For long-horizon retirement investors, Altria Group, Inc.

(MO) is the stronger choice — it scores higher on the combination of lower volatility, dividend reliability, and long-term compounding (low volatility (β -0. 29), 6. 0% yield). 22nd Century Group, Inc. (XXII) carries a higher beta of 1. 60 — meaning larger drawdowns in market downturns, which matters significantly when you cannot wait years for a recovery. Both have compounded well over 10 years (MO: +62. 3%, XXII: -100. 0%), confirming both are viable long-term holds — but the lower-volatility option typically results in less emotional selling during corrections. Retirement portfolios generally favour predictability over maximum returns. Consult a financial advisor before making allocation decisions.

10

What are the main differences between XXII and WMT and MO and TGT?

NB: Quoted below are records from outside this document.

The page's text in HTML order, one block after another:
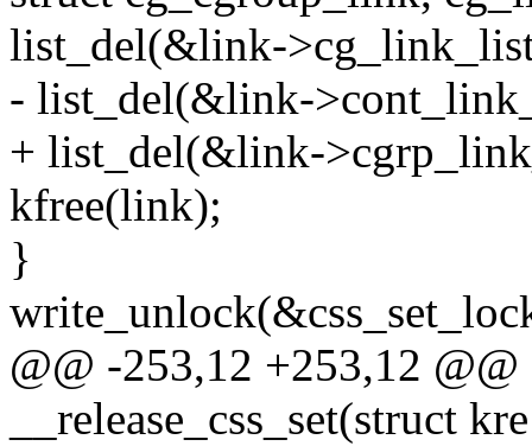
list_del(&link-
- list_del(&link-
+ list_del(&link-
kfree(link);
}
@@ -253,12 +253,12
__release_css_set(struct kre
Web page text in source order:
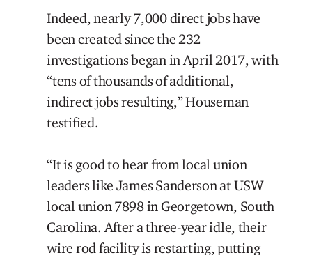
Indeed, nearly 7,000 direct jobs have
been created since the 232
investigations began in April 2017, with
“tens of thousands of additional,
indirect jobs resulting,” Houseman
testified.
“It is good to hear from local union
leaders like James Sanderson at USW
local union 7898 in Georgetown, South
Carolina. After a three-year idle, their
wire rod facility is restarting, putting
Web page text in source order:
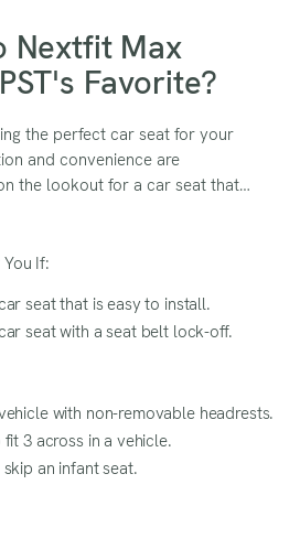
Nextfit Max
Favorite?
the perfect car seat for your
and convenience are
the lookout for a car seat that
and user-friendly features, the
for. Let’s explore why this car seat
If:
seat that is easy to install.
seat with a seat belt lock-off.
with non-removable headrests.
3 across in a vehicle.
an infant seat.

Both stocks operate in the Consumer Defensive sector, making this a peer-level intra-sector comparison — the same macro tailwinds and headwinds will affect both.

In terms of investment character: XXII is a small-cap high-growth stock; WMT is a mega-cap quality compounder stock; MO is a mid-cap deep-value stock; TGT is a mid-cap deep-value stock. These fundamental differences mean investors should not choose between them on a single metric — the "better stock" depends entirely on which of these characteristics aligns with your investment strategy.